_Problem details_
Beginning with the line that includes "domácnost – univerzální využití", return every remaining line of the material exactly as it reads, but not the pictures.

--- START ---

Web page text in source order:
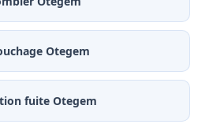
Otegem
fuite Otegem
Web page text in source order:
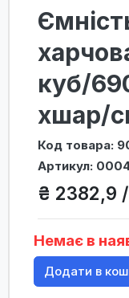
куб/
хшар/
Код товара:
Артикул:
₴ 2382,9 /
Немає в
Додати в
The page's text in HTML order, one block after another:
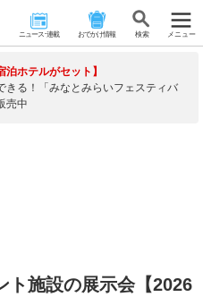
ニュース･連載 おでかけ情報 検 索 メニュー
泊ホテルがセット】
きる！「みなとみらいフェスティバ
売中
ト施設の展示会【2026
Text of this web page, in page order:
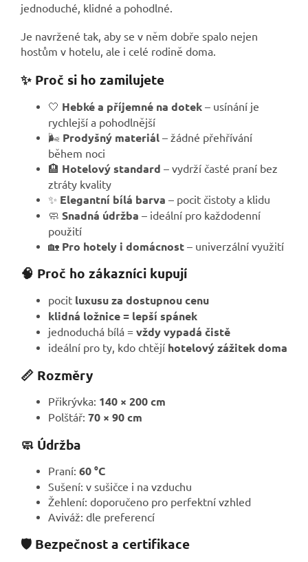
jednoduché, klidné a pohodlné.
Je navržené tak, aby se v něm dobře spalo nejen
hostům v hotelu, ale i celé rodině doma.
✨ Proč si ho zamilujete
🤍 Hebké a příjemné na dotek – usínání je
rychlejší a pohodlnější
🌬️ Prodyšný materiál – žádné přehřívání
během noci
🏨 Hotelový standard – vydrží časté praní bez
ztráty kvality
✨ Elegantní bílá barva – pocit čistoty a klidu
🧼 Snadná údržba – ideální pro každodenní
použití
🏡 Pro hotely i domácnost – univerzální využití
🧠 Proč ho zákazníci kupují
pocit luxusu za dostupnou cenu
klidná ložnice = lepší spánek
jednoduchá bílá = vždy vypadá čistě
ideální pro ty, kdo chtějí hotelový zážitek doma
📏 Rozměry
Přikrývka: 140 × 200 cm
Polštář: 70 × 90 cm
🧼 Údržba
Praní: 60 °C
Sušení: v sušičce i na vzduchu
Žehlení: doporučeno pro perfektní vzhled
Aviváž: dle preferencí
🛡️ Bezpečnost a certifikace
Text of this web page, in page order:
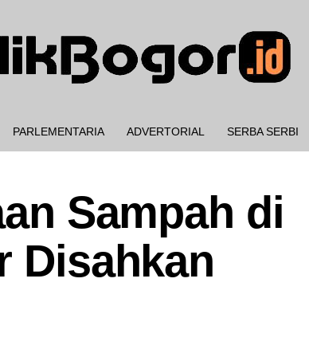
PARLEMENTARIA ADVERTORIAL SERBA SERBI
Sampah di
Disahkan

--- END ---

_Task response_
🏡 Pro hotely i domácnost – univerzální využití
🧠 Proč ho zákazníci kupují
pocit luxusu za dostupnou cenu
klidná ložnice = lepší spánek
jednoduchá bílá = vždy vypadá čistě
ideální pro ty, kdo chtějí hotelový zážitek doma
📏 Rozměry
Přikrývka: 140 × 200 cm
Polštář: 70 × 90 cm
🧼 Údržba
Praní: 60 °C
Sušení: v sušičce i na vzduchu
Žehlení: doporučeno pro perfektní vzhled
Aviváž: dle preferencí
🛡️ Bezpečnost a certifikace
Text of this web page, in page order:
PARLEMENTARIA ADVERTORIAL SERBA SERBI
Sampah di
Disahkan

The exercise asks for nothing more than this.